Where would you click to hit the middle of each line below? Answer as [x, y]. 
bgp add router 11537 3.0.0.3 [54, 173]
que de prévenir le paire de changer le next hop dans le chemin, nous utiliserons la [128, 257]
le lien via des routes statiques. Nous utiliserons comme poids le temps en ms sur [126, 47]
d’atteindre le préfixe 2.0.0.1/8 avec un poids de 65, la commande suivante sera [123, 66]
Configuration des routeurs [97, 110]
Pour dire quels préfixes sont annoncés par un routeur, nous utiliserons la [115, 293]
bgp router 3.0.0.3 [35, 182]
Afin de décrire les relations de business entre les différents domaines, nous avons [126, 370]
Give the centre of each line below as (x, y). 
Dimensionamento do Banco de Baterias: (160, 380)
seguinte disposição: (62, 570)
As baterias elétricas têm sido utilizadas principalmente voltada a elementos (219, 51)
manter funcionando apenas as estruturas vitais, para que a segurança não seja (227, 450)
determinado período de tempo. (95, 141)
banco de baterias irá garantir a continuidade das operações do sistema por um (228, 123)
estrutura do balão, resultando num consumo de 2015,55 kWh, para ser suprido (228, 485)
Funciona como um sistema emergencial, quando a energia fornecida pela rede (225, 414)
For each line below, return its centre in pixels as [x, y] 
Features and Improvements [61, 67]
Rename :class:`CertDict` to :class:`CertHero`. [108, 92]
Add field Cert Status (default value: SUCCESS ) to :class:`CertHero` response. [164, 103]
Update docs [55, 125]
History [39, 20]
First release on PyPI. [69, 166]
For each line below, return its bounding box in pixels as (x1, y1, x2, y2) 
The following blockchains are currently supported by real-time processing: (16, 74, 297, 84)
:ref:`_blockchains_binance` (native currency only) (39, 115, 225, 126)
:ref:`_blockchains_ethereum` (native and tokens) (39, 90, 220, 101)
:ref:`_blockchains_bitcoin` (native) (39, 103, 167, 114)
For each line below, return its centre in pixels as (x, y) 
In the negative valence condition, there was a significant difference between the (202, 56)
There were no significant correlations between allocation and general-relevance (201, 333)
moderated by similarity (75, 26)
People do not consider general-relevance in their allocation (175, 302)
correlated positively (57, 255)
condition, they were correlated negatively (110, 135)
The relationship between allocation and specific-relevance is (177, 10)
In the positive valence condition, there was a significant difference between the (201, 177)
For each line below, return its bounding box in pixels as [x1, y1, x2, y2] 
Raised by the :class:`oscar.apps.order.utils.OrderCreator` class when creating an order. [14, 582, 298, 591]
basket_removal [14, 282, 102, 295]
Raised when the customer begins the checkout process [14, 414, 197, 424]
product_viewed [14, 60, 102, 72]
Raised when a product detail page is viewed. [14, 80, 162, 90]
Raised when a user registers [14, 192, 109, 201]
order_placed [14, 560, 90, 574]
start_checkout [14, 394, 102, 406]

==============================

▶ Work order
Every entry above, from first to last, should be repeated exactly.

▶ Output for this task
Where would you click to hit the middle of each line below? Answer as [x, y]. 
bgp add router 11537 3.0.0.3 [54, 173]
que de prévenir le paire de changer le next hop dans le chemin, nous utiliserons la [128, 257]
le lien via des routes statiques. Nous utiliserons comme poids le temps en ms sur [126, 47]
d’atteindre le préfixe 2.0.0.1/8 avec un poids de 65, la commande suivante sera [123, 66]
Configuration des routeurs [97, 110]
Pour dire quels préfixes sont annoncés par un routeur, nous utiliserons la [115, 293]
bgp router 3.0.0.3 [35, 182]
Afin de décrire les relations de business entre les différents domaines, nous avons [126, 370]
Give the centre of each line below as (x, y). 
Dimensionamento do Banco de Baterias: (160, 380)
seguinte disposição: (62, 570)
As baterias elétricas têm sido utilizadas principalmente voltada a elementos (219, 51)
manter funcionando apenas as estruturas vitais, para que a segurança não seja (227, 450)
determinado período de tempo. (95, 141)
banco de baterias irá garantir a continuidade das operações do sistema por um (228, 123)
estrutura do balão, resultando num consumo de 2015,55 kWh, para ser suprido (228, 485)
Funciona como um sistema emergencial, quando a energia fornecida pela rede (225, 414)
For each line below, return its centre in pixels as [x, y] 
Features and Improvements [61, 67]
Rename :class:`CertDict` to :class:`CertHero`. [108, 92]
Add field Cert Status (default value: SUCCESS ) to :class:`CertHero` response. [164, 103]
Update docs [55, 125]
History [39, 20]
First release on PyPI. [69, 166]
For each line below, return its bounding box in pixels as (x1, y1, x2, y2) 
The following blockchains are currently supported by real-time processing: (16, 74, 297, 84)
:ref:`_blockchains_binance` (native currency only) (39, 115, 225, 126)
:ref:`_blockchains_ethereum` (native and tokens) (39, 90, 220, 101)
:ref:`_blockchains_bitcoin` (native) (39, 103, 167, 114)
For each line below, return its centre in pixels as (x, y) 
In the negative valence condition, there was a significant difference between the (202, 56)
There were no significant correlations between allocation and general-relevance (201, 333)
moderated by similarity (75, 26)
People do not consider general-relevance in their allocation (175, 302)
correlated positively (57, 255)
condition, they were correlated negatively (110, 135)
The relationship between allocation and specific-relevance is (177, 10)
In the positive valence condition, there was a significant difference between the (201, 177)
For each line below, return its bounding box in pixels as [x1, y1, x2, y2] 
Raised by the :class:`oscar.apps.order.utils.OrderCreator` class when creating an order. [14, 582, 298, 591]
basket_removal [14, 282, 102, 295]
Raised when the customer begins the checkout process [14, 414, 197, 424]
product_viewed [14, 60, 102, 72]
Raised when a product detail page is viewed. [14, 80, 162, 90]
Raised when a user registers [14, 192, 109, 201]
order_placed [14, 560, 90, 574]
start_checkout [14, 394, 102, 406]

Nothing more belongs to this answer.